### EXERCISE PROMPT
Using the material below, print the line that contains "prediction issues. (6, 411, 78, 426)", the line that contains "of stationary data, and", and every line in between, exactly and nothing else.

### PROVIDED INFORMATION

□ □ □ □

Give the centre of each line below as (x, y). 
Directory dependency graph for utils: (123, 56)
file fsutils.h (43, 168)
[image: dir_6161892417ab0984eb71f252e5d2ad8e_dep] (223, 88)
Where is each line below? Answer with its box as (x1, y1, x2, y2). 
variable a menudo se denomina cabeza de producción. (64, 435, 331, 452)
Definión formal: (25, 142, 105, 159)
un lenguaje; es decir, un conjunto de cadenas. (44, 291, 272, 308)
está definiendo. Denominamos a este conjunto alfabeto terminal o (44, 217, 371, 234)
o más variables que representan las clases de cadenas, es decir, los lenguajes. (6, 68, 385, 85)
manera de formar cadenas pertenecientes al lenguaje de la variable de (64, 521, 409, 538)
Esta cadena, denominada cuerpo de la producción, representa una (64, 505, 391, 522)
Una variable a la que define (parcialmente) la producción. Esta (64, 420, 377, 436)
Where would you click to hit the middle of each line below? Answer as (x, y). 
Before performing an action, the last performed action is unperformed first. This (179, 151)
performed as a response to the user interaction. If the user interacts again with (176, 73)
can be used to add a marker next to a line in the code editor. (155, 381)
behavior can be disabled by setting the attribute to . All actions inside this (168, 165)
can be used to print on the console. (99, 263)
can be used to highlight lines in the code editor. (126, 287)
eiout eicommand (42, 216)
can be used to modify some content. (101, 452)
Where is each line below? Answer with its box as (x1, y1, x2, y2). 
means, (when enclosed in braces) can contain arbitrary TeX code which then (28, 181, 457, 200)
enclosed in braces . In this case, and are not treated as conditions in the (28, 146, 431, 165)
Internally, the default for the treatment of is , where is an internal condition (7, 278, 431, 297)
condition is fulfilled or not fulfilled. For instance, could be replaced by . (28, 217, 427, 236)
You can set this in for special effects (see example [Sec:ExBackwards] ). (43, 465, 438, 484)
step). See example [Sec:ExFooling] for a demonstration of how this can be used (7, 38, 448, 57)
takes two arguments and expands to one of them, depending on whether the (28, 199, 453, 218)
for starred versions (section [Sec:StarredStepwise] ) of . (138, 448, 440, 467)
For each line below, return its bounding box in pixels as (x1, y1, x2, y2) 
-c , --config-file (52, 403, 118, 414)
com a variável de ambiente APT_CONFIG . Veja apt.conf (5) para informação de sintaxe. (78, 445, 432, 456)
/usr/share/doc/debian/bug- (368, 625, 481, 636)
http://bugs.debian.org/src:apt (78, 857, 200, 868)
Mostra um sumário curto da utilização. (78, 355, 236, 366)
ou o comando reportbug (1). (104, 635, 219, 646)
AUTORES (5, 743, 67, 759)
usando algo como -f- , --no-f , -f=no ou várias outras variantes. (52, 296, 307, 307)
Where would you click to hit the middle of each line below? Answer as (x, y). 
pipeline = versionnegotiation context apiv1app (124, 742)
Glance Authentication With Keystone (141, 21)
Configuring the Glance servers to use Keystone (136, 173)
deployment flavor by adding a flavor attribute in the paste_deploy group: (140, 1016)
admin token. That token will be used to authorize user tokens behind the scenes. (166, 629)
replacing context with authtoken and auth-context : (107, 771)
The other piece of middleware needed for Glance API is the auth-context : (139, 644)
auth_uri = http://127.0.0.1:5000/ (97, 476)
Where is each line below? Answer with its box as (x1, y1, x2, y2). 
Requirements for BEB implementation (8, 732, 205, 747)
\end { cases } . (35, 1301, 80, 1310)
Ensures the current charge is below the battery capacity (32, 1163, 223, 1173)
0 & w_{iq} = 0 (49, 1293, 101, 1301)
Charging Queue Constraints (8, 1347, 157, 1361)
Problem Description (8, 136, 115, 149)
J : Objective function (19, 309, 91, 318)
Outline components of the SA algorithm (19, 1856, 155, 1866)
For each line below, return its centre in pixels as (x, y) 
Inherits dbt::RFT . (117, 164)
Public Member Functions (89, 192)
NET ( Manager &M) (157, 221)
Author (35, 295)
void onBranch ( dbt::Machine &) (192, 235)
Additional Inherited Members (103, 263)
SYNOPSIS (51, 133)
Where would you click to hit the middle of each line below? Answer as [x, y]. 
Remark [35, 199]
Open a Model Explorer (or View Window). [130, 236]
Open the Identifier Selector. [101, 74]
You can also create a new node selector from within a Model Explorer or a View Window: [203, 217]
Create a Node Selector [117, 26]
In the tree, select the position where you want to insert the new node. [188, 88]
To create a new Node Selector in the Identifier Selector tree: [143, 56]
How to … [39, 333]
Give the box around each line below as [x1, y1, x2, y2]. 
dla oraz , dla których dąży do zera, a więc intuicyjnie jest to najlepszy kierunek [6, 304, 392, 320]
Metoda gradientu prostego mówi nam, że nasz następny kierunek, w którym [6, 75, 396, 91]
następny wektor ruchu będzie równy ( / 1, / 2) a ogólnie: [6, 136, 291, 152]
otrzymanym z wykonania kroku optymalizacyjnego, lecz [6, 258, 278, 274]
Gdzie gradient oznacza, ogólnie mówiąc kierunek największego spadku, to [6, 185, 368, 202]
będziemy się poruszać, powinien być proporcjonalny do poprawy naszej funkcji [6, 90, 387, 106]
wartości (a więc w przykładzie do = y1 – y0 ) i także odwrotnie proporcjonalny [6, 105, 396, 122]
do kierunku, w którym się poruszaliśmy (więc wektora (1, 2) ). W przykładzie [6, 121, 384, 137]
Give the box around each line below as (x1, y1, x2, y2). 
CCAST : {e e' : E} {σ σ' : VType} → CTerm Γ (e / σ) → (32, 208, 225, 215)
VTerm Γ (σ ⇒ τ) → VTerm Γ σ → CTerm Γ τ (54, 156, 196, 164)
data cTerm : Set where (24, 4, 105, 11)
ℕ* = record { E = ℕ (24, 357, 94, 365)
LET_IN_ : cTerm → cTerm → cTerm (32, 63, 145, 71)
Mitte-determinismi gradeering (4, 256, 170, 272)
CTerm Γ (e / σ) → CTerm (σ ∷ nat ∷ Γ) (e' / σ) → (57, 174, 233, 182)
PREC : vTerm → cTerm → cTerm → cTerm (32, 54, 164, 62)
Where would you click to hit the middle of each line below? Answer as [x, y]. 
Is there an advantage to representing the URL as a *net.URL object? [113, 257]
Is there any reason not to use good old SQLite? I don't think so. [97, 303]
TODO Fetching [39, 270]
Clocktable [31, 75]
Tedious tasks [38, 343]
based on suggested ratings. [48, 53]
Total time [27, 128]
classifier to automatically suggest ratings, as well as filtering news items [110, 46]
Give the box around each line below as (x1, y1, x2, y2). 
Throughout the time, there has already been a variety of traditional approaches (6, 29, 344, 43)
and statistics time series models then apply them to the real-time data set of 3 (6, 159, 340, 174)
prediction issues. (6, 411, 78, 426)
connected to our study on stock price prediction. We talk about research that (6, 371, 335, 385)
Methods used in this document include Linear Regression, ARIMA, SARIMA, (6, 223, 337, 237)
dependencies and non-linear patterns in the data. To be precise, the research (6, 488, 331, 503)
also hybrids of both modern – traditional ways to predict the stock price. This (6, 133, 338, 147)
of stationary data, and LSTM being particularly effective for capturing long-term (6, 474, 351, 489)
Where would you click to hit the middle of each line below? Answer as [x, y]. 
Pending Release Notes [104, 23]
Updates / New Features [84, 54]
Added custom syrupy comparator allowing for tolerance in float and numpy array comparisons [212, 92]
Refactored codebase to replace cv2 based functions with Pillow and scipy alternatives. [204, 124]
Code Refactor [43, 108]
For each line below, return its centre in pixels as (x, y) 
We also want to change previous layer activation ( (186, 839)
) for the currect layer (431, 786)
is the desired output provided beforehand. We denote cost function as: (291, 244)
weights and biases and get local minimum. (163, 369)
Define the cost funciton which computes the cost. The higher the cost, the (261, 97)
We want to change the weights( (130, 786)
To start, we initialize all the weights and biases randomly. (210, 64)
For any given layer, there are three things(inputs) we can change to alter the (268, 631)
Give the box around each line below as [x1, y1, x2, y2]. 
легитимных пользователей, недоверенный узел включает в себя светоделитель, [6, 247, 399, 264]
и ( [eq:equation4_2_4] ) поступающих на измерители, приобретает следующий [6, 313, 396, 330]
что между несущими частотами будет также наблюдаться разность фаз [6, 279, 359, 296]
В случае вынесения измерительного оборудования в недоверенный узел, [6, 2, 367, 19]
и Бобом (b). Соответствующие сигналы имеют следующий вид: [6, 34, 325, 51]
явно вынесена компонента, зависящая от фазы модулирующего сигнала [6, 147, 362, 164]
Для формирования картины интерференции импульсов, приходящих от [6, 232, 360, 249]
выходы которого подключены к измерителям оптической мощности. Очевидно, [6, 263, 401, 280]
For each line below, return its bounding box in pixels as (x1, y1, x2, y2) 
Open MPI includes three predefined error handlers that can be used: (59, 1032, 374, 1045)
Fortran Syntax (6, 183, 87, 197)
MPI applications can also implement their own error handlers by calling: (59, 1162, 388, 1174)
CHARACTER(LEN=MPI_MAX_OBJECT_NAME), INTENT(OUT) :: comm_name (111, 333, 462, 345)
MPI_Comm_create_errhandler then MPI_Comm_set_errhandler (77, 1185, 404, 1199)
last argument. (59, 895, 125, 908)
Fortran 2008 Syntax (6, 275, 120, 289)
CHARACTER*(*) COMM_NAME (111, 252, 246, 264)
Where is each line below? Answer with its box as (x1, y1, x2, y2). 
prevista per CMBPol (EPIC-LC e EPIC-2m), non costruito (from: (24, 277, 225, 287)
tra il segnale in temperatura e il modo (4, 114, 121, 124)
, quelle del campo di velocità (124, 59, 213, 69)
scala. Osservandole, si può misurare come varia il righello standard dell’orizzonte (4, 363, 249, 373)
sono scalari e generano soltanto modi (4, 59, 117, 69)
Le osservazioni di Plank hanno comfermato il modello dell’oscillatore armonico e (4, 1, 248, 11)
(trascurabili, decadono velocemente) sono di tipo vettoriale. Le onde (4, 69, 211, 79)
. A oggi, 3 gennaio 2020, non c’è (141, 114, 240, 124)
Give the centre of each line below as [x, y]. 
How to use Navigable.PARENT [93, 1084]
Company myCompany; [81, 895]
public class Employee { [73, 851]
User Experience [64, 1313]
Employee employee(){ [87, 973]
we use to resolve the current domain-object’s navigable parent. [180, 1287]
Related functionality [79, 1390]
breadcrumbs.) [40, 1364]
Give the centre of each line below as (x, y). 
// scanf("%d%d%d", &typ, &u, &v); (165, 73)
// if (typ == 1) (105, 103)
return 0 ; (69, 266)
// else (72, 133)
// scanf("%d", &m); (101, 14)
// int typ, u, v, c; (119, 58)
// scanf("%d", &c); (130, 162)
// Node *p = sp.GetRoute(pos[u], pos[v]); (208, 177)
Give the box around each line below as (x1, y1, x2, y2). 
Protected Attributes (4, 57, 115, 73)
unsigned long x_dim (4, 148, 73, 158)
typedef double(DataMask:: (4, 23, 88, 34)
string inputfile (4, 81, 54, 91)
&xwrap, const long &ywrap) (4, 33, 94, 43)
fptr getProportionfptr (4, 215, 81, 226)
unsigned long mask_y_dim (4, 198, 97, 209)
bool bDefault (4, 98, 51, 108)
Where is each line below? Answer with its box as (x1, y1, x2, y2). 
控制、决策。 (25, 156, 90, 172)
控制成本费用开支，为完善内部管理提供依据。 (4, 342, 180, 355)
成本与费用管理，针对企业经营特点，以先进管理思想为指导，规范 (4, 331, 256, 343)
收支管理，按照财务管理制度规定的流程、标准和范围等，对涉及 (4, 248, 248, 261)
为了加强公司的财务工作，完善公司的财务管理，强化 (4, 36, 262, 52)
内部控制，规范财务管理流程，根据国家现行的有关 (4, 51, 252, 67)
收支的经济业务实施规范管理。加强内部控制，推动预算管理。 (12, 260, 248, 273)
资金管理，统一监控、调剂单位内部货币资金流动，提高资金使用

□ □ □ □

### OUTPUT OF THE TASK
prediction issues. (6, 411, 78, 426)
connected to our study on stock price prediction. We talk about research that (6, 371, 335, 385)
Methods used in this document include Linear Regression, ARIMA, SARIMA, (6, 223, 337, 237)
dependencies and non-linear patterns in the data. To be precise, the research (6, 488, 331, 503)
also hybrids of both modern – traditional ways to predict the stock price. This (6, 133, 338, 147)
of stationary data, and LSTM being particularly effective for capturing long-term (6, 474, 351, 489)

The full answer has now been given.